Clause 16. The system of clause 15, wherein the one or more processors are further to generate the translated representation of the one or more natural language statements using one or more large language models tuned to the logic specification language.

Clause 17. The system of clause 15, wherein the one or more processors are further to generate the representation of the one or more logical assessments based at least on processing the translated representation of the one or more natural language statements using the logical reasoning engine.
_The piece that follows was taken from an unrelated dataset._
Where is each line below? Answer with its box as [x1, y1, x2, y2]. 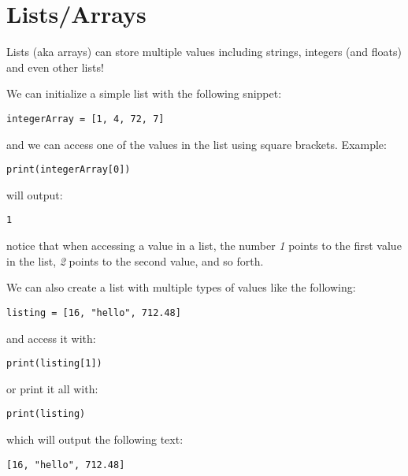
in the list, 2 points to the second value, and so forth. [6, 252, 264, 269]
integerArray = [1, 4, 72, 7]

Clause 18. The system of clause 15, wherein the one or more logical assessments of the one or more natural language statements represent at least one of: a proof or refutation of at least one of the one or more natural language statements, a deduced fact based on at least one of the one or more natural language statements, or a consistency check of at least one of the one or more natural language statements.

Clause 19. The system of clause 15, wherein the one or more processors are further to generate the representation of the one or more logical assessments using one or more prompts generated using retrieval augmented generation and augmented with a representation of content explaining the logic specification language used by the logical reasoning engine.

Clause 20. The system of clause 15, wherein the one or more processors are further to generate, based at least on processing the representation of the one or more logical assessments using one or more large language models, a natural language response based at least on the one or more logical assessments.

Clause 21. The system of clause 15, wherein the system is comprised in at least one of: a control system for an autonomous or semi-autonomous machine; a perception system for an autonomous or semi-autonomous machine; a system for performing simulation operations; a system for performing digital twin operations; a system for performing light transport simulation; a system for performing collaborative content creation for 3D assets; a system for performing deep learning operations; a system for performing remote operations; a system for performing real-time streaming; a system for generating or presenting one or more of augmented reality content, virtual reality content, or mixed reality content; a system implemented using an edge device; a system implemented using a robot; a system for performing conversational AI operations; a system implementing one or more language models; a system implementing one or more large language models (LLMs); a system implementing one or more vision language models (VLMs); a system for generating synthetic data; a system for generating synthetic data using AI; a system incorporating one or more virtual machines (VMs); a system implemented at least partially in a data center; or a system implemented at least partially using cloud computing resources.

Clause 22. A method comprising obtaining, based at least on processing a translated representation of one or more statements in a particular language using a logical reasoning engine, a representation of one or more logical assessments of the one or more statements.

Clause 23. The method of clause 22, further comprising obtaining, based at least on processing the representation of the one or more logical assessments using one or more large language models, a response in the particular language or at least one other language for the one or more statements.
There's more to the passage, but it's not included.